◆ **WHAT IS BEING ASKED**
Produce a verbatim transcript of the entries below, excluding pictures.

◆ **PROVIDED INFORMATION**
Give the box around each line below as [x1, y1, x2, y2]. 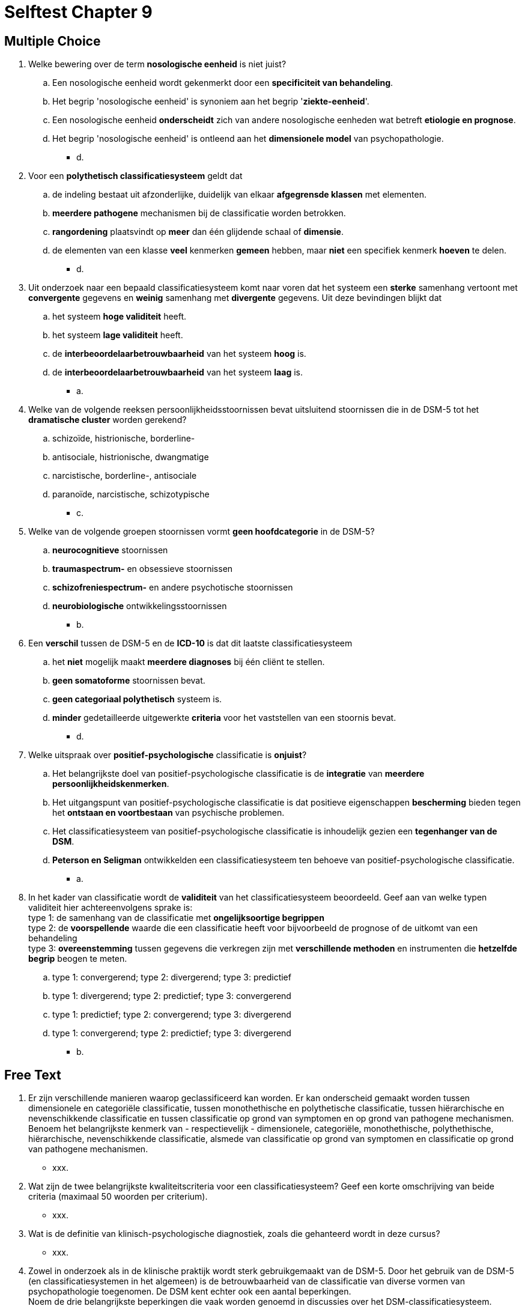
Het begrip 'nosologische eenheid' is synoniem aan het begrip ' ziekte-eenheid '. [52, 96, 369, 107]
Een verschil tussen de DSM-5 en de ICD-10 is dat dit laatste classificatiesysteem [28, 638, 353, 649]
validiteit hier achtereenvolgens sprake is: [28, 902, 193, 913]
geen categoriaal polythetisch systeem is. [52, 694, 222, 705]
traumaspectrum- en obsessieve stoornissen [52, 563, 233, 574]
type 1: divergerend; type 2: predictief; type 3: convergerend [52, 991, 291, 1001]
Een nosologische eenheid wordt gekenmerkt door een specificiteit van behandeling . [52, 77, 393, 88]
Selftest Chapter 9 [4, 2, 153, 22]
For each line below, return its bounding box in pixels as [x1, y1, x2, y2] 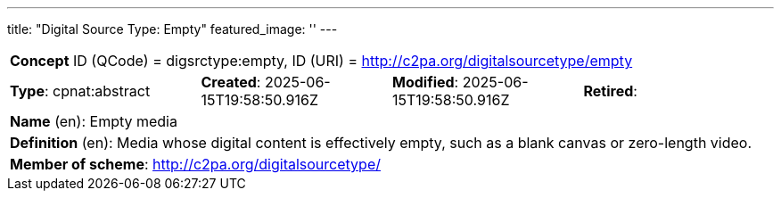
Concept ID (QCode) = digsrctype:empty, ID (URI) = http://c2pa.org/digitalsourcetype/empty [10, 52, 633, 70]
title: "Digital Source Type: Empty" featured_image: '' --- [7, 21, 338, 37]
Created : [201, 73, 261, 91]
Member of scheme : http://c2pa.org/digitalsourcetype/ [10, 155, 381, 173]
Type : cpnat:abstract [10, 82, 151, 100]
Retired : [583, 82, 637, 100]
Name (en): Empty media [10, 112, 177, 130]
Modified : [392, 73, 459, 91]
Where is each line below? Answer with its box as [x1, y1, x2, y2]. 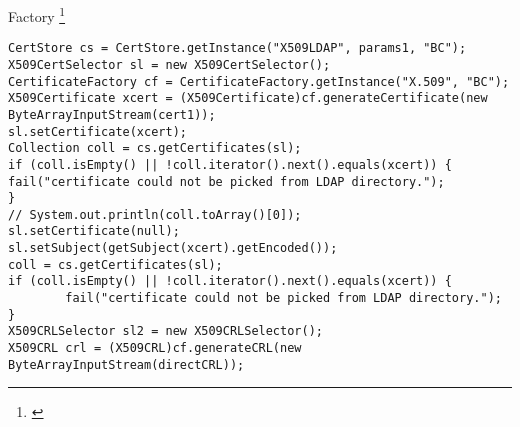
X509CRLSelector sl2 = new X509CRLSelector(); [8, 324, 323, 339]
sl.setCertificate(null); [8, 224, 180, 239]
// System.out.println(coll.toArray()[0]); [8, 207, 302, 222]
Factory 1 [8, 3, 66, 26]
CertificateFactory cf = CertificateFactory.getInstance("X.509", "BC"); [8, 74, 510, 89]
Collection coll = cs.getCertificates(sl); [8, 141, 302, 156]
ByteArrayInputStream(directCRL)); [8, 357, 245, 372]
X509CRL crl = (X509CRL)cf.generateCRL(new [8, 341, 302, 356]
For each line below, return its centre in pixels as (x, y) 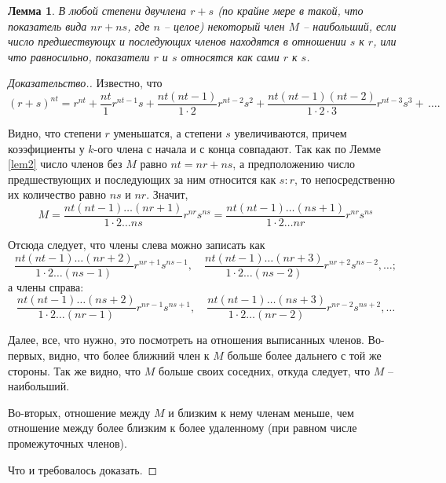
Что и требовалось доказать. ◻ (83, 469)
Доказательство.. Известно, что (85, 83)
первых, (27, 355)
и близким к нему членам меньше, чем (261, 412)
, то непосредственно (345, 179)
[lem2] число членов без (65, 164)
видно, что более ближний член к (129, 355)
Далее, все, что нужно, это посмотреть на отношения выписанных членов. (186, 340)
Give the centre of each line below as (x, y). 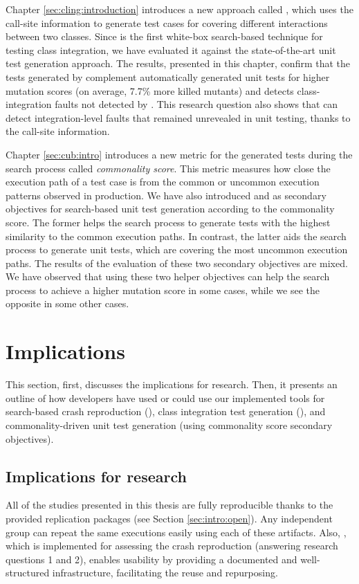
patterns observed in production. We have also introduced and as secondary (166, 195)
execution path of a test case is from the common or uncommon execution (163, 182)
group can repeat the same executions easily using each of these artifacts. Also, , (176, 532)
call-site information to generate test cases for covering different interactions (167, 22)
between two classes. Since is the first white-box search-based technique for (164, 36)
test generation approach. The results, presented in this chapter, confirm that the (178, 63)
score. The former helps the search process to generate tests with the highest (168, 222)
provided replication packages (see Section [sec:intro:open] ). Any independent (169, 518)
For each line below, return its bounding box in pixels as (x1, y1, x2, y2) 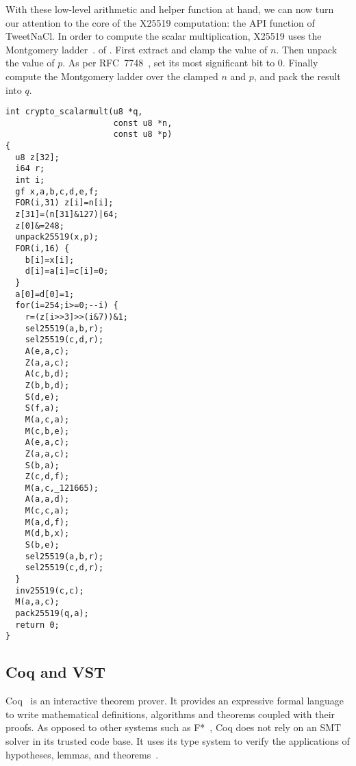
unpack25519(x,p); (15, 232, 99, 242)
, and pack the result (253, 68, 341, 83)
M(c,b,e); (25, 426, 70, 436)
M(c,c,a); (25, 506, 70, 516)
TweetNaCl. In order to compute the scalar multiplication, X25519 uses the (5, 29, 322, 43)
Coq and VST (5, 661, 106, 682)
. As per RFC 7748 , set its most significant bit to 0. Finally (62, 55, 318, 70)
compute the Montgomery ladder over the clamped (5, 68, 218, 83)
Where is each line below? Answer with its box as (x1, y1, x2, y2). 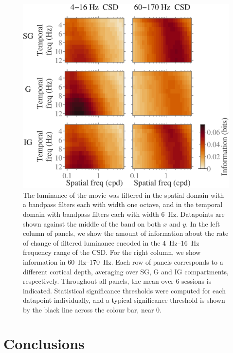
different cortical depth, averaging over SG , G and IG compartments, (23, 266, 229, 276)
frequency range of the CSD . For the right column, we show (23, 247, 201, 257)
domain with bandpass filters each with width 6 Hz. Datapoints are (23, 208, 225, 219)
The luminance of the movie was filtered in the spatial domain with (23, 189, 224, 200)
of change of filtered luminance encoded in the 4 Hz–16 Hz (23, 237, 199, 248)
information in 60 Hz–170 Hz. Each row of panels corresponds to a (23, 256, 223, 267)
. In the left (186, 218, 220, 228)
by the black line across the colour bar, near (23, 304, 154, 314)

◆ **TASK RESULT**
Give the box around each line below as [x1, y1, x2, y2]. 
Het begrip 'nosologische eenheid' is synoniem aan het begrip ' ziekte-eenheid '. [52, 96, 369, 107]
Een verschil tussen de DSM-5 en de ICD-10 is dat dit laatste classificatiesysteem [28, 638, 353, 649]
validiteit hier achtereenvolgens sprake is: [28, 902, 193, 913]
geen categoriaal polythetisch systeem is. [52, 694, 222, 705]
traumaspectrum- en obsessieve stoornissen [52, 563, 233, 574]
type 1: divergerend; type 2: predictief; type 3: convergerend [52, 991, 291, 1001]
Een nosologische eenheid wordt gekenmerkt door een specificiteit van behandeling . [52, 77, 393, 88]
Selftest Chapter 9 [4, 2, 153, 22]
For each line below, return its bounding box in pixels as [x1, y1, x2, y2] 
Concept ID (QCode) = digsrctype:empty, ID (URI) = http://c2pa.org/digitalsourcetype/empty [10, 52, 633, 70]
title: "Digital Source Type: Empty" featured_image: '' --- [7, 21, 338, 37]
Created : [201, 73, 261, 91]
Member of scheme : http://c2pa.org/digitalsourcetype/ [10, 155, 381, 173]
Type : cpnat:abstract [10, 82, 151, 100]
Retired : [583, 82, 637, 100]
Name (en): Empty media [10, 112, 177, 130]
Modified : [392, 73, 459, 91]
Where is each line below? Answer with its box as [x1, y1, x2, y2]. 
X509CRLSelector sl2 = new X509CRLSelector(); [8, 324, 323, 339]
sl.setCertificate(null); [8, 224, 180, 239]
// System.out.println(coll.toArray()[0]); [8, 207, 302, 222]
Factory 1 [8, 3, 66, 26]
CertificateFactory cf = CertificateFactory.getInstance("X.509", "BC"); [8, 74, 510, 89]
Collection coll = cs.getCertificates(sl); [8, 141, 302, 156]
ByteArrayInputStream(directCRL)); [8, 357, 245, 372]
X509CRL crl = (X509CRL)cf.generateCRL(new [8, 341, 302, 356]
For each line below, return its centre in pixels as (x, y) 
Что и требовалось доказать. ◻ (83, 469)
Доказательство.. Известно, что (85, 83)
первых, (27, 355)
и близким к нему членам меньше, чем (261, 412)
, то непосредственно (345, 179)
[lem2] число членов без (65, 164)
видно, что более ближний член к (129, 355)
Далее, все, что нужно, это посмотреть на отношения выписанных членов. (186, 340)
Give the centre of each line below as (x, y). 
patterns observed in production. We have also introduced and as secondary (166, 195)
execution path of a test case is from the common or uncommon execution (163, 182)
group can repeat the same executions easily using each of these artifacts. Also, , (176, 532)
call-site information to generate test cases for covering different interactions (167, 22)
between two classes. Since is the first white-box search-based technique for (164, 36)
test generation approach. The results, presented in this chapter, confirm that the (178, 63)
score. The former helps the search process to generate tests with the highest (168, 222)
provided replication packages (see Section [sec:intro:open] ). Any independent (169, 518)
For each line below, return its bounding box in pixels as (x1, y1, x2, y2) 
unpack25519(x,p); (15, 232, 99, 242)
, and pack the result (253, 68, 341, 83)
M(c,b,e); (25, 426, 70, 436)
M(c,c,a); (25, 506, 70, 516)
TweetNaCl. In order to compute the scalar multiplication, X25519 uses the (5, 29, 322, 43)
Coq and VST (5, 661, 106, 682)
. As per RFC 7748 , set its most significant bit to 0. Finally (62, 55, 318, 70)
compute the Montgomery ladder over the clamped (5, 68, 218, 83)
Where is each line below? Answer with its box as (x1, y1, x2, y2). 
different cortical depth, averaging over SG , G and IG compartments, (23, 266, 229, 276)
frequency range of the CSD . For the right column, we show (23, 247, 201, 257)
domain with bandpass filters each with width 6 Hz. Datapoints are (23, 208, 225, 219)
The luminance of the movie was filtered in the spatial domain with (23, 189, 224, 200)
of change of filtered luminance encoded in the 4 Hz–16 Hz (23, 237, 199, 248)
information in 60 Hz–170 Hz. Each row of panels corresponds to a (23, 256, 223, 267)
. In the left (186, 218, 220, 228)
by the black line across the colour bar, near (23, 304, 154, 314)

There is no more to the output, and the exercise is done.